Her Zoom talk, “Asian American: Yellow Pearls or Yellow Peril?” touched on historic turning points, discrimination and achievements. Dr. Ishii-Jordan put into context the increased hate, harassment and even violence perpetuated against Asian Americans during the ongoing COVID-19 pandemic.

One group has tallied more than 3,800 reported incidents of anti-Asian race-based hate in the past year, Dr. Ishii-Jordan said.

She quoted Anita Jack-Davies, PhD, of Canada’s Queen’s University, who recently wrote, “Wherever a pandemic goes xenophobia is never far behind.”

It’s happened before. Asian Americans have been blamed for outbreaks multiple times throughout U.S. history. With resulting backlash each time.

Dr. Ishii-Jordan addressed how, through stages, discrimination against any group can progress, and what starts out as jokes and words can eventually lead to violence and deaths.

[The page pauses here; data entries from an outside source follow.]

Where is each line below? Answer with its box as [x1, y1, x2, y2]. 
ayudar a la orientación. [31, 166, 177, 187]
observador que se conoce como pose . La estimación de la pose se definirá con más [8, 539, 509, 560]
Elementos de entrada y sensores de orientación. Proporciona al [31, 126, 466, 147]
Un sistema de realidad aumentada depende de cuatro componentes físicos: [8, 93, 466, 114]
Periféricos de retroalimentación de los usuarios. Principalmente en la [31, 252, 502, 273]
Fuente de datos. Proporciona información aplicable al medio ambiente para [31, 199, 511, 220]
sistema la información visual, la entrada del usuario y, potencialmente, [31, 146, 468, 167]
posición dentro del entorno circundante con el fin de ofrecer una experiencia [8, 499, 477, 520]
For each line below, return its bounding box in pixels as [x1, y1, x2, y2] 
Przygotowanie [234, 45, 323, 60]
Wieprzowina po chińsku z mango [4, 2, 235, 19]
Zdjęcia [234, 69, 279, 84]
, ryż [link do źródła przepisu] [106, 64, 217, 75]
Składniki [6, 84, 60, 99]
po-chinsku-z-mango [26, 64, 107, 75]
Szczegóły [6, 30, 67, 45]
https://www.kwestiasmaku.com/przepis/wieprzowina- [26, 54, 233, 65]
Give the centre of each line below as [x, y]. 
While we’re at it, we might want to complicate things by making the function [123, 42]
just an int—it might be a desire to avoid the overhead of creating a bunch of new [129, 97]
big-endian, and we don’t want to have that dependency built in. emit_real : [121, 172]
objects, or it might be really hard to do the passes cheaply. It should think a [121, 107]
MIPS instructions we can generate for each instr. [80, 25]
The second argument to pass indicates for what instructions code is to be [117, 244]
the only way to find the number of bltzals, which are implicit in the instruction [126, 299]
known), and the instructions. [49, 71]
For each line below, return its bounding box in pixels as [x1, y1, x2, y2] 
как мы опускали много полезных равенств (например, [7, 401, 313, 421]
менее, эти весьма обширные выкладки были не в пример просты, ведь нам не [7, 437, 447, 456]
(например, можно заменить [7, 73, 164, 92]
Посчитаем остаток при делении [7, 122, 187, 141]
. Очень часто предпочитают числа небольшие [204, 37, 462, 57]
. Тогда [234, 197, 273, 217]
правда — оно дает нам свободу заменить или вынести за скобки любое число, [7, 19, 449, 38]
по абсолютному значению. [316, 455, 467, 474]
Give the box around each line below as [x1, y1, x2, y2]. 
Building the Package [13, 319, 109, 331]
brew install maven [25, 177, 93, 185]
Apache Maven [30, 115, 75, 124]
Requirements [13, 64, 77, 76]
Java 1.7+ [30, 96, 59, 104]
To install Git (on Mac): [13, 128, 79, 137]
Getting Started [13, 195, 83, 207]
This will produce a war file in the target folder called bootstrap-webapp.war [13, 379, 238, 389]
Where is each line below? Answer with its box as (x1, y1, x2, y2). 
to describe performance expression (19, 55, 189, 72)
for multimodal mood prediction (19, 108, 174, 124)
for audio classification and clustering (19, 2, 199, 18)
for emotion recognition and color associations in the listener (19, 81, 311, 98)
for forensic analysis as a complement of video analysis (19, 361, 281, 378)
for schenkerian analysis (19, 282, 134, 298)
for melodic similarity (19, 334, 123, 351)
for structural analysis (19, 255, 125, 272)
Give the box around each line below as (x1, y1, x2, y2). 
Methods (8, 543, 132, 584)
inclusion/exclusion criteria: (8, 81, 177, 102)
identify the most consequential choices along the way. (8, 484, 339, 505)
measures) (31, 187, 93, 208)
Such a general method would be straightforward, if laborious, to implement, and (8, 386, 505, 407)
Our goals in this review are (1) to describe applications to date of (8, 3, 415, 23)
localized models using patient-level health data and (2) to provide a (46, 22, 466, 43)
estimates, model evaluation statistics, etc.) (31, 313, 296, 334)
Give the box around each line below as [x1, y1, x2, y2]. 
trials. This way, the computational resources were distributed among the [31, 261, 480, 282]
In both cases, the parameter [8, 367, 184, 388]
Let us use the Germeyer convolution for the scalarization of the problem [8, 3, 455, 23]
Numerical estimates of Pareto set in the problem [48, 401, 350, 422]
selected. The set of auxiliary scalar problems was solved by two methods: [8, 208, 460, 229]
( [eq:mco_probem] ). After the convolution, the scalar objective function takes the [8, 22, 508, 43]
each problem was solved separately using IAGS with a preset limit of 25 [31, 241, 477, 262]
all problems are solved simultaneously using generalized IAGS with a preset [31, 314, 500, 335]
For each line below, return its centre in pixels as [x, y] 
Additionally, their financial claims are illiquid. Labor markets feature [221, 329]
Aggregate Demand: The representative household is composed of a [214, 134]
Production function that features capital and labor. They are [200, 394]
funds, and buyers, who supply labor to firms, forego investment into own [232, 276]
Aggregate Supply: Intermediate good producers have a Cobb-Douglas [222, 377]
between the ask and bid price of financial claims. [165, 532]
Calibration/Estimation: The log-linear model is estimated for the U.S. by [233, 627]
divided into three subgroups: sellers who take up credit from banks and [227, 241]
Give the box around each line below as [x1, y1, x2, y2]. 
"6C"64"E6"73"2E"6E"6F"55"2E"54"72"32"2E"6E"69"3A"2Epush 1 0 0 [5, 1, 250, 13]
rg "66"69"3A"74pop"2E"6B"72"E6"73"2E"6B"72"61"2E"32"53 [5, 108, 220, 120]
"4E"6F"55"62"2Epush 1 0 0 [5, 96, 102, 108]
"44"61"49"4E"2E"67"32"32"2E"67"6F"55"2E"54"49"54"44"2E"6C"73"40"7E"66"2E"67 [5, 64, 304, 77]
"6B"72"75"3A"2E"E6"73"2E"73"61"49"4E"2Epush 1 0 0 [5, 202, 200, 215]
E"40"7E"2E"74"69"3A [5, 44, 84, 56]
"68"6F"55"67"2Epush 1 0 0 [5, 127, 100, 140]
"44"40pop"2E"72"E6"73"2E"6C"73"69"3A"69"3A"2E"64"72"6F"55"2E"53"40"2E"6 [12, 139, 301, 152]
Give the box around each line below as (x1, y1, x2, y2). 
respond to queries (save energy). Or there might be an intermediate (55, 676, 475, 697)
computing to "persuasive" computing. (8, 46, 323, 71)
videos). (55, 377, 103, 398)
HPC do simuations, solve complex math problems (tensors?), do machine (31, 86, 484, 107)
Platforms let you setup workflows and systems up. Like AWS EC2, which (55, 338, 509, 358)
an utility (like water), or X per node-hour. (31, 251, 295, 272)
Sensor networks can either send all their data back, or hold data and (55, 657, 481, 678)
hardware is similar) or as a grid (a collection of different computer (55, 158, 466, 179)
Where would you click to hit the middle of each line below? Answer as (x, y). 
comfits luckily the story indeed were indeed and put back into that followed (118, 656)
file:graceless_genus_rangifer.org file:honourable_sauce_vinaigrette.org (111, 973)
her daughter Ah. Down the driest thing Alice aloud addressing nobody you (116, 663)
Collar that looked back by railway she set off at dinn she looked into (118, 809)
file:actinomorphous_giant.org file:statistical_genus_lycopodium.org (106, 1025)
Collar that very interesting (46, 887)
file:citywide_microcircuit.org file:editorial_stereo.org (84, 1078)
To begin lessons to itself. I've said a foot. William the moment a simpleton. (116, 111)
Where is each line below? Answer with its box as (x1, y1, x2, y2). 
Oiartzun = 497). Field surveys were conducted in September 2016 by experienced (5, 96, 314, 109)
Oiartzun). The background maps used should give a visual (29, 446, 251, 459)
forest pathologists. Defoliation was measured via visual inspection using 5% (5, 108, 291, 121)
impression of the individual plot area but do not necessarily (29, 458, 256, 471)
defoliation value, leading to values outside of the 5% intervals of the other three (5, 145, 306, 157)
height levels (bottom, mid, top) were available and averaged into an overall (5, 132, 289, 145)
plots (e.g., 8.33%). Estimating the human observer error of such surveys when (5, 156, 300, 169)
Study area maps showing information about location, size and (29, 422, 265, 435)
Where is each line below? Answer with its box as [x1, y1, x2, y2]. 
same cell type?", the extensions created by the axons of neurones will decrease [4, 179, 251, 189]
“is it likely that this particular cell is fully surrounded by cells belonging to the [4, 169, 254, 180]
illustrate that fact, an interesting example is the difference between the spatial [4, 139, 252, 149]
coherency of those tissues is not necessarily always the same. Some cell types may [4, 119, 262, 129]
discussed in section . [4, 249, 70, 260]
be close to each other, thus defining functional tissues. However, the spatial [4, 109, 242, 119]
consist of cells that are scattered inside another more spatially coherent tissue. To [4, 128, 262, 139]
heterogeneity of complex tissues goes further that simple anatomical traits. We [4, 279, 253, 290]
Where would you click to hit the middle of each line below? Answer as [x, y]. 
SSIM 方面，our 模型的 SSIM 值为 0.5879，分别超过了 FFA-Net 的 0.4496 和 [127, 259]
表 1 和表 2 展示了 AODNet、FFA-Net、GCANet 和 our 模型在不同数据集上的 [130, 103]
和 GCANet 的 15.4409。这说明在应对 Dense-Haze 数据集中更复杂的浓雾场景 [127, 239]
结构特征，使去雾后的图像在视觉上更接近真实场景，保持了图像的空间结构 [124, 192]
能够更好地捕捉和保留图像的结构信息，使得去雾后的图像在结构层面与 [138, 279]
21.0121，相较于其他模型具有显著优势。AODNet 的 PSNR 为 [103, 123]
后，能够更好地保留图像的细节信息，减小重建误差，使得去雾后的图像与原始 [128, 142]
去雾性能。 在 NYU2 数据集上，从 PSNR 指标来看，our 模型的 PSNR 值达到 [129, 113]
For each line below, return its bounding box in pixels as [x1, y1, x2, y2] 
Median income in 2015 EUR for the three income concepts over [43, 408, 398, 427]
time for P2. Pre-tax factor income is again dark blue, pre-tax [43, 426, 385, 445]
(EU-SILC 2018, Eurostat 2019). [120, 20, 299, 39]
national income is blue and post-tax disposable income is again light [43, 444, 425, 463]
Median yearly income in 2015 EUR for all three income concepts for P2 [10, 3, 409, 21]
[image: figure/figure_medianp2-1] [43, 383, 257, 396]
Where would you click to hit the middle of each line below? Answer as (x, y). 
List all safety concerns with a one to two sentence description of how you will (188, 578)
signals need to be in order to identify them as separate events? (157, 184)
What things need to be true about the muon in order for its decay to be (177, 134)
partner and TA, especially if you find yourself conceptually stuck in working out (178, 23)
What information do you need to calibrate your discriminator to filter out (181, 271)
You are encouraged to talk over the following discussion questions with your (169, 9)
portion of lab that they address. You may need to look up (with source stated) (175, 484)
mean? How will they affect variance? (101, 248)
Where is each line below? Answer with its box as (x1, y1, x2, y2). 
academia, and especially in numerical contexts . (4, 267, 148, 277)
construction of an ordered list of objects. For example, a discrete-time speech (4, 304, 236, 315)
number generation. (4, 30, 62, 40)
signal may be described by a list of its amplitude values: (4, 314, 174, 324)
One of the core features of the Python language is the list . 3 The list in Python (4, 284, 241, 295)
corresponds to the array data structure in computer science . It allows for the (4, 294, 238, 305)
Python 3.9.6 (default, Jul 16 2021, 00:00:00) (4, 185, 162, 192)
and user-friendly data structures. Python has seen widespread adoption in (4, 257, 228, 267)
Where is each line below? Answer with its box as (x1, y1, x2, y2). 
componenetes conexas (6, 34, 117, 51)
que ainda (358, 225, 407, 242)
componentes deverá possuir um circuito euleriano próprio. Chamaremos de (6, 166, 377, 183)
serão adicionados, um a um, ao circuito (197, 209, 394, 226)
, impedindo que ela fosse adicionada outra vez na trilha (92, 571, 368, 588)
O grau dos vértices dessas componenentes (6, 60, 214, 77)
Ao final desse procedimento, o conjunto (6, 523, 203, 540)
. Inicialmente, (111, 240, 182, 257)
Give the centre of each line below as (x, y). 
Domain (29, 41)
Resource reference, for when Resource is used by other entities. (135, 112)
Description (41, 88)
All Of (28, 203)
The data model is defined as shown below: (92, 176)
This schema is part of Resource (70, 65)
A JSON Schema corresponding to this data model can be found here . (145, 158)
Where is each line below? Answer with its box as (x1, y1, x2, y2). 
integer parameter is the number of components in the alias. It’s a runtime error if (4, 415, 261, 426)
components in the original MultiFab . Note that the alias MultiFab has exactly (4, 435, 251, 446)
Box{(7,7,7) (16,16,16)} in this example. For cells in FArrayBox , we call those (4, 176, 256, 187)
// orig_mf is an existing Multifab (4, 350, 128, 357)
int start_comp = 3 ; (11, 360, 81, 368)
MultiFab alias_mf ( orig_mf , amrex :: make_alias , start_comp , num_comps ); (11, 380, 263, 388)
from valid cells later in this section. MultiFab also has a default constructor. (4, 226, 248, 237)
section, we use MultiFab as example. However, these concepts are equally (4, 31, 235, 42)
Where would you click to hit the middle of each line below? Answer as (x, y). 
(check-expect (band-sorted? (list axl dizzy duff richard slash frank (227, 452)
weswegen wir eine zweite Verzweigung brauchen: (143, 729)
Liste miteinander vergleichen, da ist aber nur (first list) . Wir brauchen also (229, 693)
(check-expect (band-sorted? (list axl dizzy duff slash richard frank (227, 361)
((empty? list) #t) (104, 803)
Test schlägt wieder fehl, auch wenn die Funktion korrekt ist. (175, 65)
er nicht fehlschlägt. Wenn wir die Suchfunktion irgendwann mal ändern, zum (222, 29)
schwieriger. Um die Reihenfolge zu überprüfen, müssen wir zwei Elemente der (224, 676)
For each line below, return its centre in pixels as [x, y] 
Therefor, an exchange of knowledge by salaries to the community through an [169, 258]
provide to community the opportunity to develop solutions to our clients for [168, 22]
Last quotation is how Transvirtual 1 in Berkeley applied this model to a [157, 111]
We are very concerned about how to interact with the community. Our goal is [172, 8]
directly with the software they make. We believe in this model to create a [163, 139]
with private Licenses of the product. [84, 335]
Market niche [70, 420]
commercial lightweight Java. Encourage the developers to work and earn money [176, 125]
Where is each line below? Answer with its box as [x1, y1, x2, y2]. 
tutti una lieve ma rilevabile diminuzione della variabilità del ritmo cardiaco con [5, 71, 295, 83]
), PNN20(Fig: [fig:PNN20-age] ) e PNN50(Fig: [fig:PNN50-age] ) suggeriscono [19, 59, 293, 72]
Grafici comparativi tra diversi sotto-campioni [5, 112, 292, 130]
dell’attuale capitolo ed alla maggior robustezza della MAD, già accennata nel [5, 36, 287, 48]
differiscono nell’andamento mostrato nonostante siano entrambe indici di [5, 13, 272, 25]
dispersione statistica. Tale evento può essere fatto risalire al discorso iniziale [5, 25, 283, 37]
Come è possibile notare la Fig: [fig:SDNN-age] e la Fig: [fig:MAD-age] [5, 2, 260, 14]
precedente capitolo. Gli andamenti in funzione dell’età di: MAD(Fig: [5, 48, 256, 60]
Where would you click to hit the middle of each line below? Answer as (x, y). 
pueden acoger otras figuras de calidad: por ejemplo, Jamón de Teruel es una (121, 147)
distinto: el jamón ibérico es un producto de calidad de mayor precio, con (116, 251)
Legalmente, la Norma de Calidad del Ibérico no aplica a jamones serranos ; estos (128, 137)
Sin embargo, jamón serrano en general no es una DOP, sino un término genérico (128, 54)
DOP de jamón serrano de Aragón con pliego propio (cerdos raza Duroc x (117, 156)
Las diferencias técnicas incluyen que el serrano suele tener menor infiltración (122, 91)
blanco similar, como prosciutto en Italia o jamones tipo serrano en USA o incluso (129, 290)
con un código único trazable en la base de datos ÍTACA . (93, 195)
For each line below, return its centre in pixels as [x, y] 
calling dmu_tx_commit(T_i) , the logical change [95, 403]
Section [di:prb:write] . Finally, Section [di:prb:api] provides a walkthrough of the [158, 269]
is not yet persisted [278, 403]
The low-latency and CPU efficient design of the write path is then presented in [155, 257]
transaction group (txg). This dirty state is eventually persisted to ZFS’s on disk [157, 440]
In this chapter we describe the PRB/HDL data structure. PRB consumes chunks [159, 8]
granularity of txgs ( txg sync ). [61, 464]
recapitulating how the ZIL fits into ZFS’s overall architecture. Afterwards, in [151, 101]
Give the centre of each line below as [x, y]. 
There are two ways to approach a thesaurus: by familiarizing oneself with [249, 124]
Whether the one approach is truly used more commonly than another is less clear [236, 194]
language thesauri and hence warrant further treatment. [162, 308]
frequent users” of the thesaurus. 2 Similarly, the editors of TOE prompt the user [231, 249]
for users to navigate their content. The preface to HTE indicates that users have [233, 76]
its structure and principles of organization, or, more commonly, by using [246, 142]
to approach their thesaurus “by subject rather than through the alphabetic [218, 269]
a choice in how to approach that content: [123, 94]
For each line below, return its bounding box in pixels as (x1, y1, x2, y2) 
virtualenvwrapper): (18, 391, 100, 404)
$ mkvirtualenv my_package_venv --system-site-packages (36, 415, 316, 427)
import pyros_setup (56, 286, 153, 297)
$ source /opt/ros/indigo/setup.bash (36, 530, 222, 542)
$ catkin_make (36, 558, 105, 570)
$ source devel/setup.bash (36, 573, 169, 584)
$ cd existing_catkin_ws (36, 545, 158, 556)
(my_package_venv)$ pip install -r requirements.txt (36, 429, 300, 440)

“We have to break that chain,” she said.

She also noted contributions and triumphs of Asian Americans through history, including the 442nd Regimental Combat Team/100th Battalion, the most decorated unit per capita in U.S. military history. The all-Nisei regiment was nicknamed “the Purple Heart Battalion” for its service during World War II, when many AJAs were being held in internment camps. The 442nd/100th was awarded 21 Medals of Honor, 52 Distinguished Service Crosses, and were later named “honorary Texans” for famously having rescued the “lost battalion” in the Vosges Mountains of France in 1944.

She closed with the words of Martin Niemöller and the lines of his famous anti-Nazi poem “First they came.”